===== RECORDS FOR PROCESSING

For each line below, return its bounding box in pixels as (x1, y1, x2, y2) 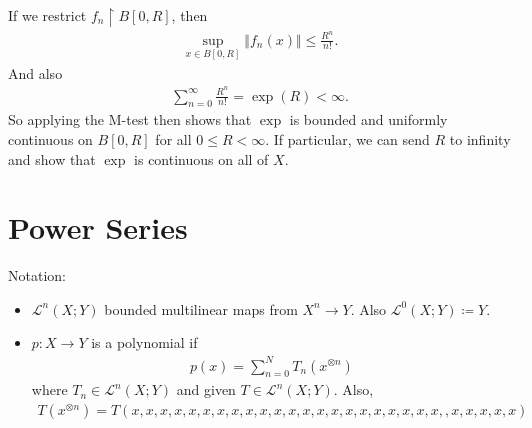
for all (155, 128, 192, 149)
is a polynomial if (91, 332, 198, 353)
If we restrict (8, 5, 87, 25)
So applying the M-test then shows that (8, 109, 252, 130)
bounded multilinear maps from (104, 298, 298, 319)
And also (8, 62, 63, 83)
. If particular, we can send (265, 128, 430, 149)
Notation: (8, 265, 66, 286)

==========
===== RECORDS FOR PROCESSING

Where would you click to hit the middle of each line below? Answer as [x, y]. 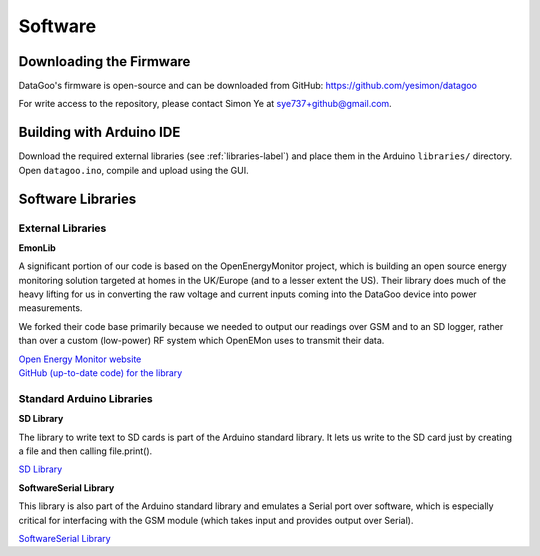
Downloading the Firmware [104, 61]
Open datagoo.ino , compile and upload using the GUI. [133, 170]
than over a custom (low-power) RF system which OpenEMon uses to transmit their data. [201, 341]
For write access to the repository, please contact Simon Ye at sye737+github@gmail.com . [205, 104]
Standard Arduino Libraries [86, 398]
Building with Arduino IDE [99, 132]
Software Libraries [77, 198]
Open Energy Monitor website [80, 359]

==========

**THE TASK**
Of the lines above, quote exactly those from the one with "For each line" through the one with "Notation: (8, 265, 66, 286)", ends included; pictures stay out.

**WRITTEN RESPONSE**
For each line below, return its bounding box in pixels as (x1, y1, x2, y2) 
for all (155, 128, 192, 149)
is a polynomial if (91, 332, 198, 353)
If we restrict (8, 5, 87, 25)
So applying the M-test then shows that (8, 109, 252, 130)
bounded multilinear maps from (104, 298, 298, 319)
And also (8, 62, 63, 83)
. If particular, we can send (265, 128, 430, 149)
Notation: (8, 265, 66, 286)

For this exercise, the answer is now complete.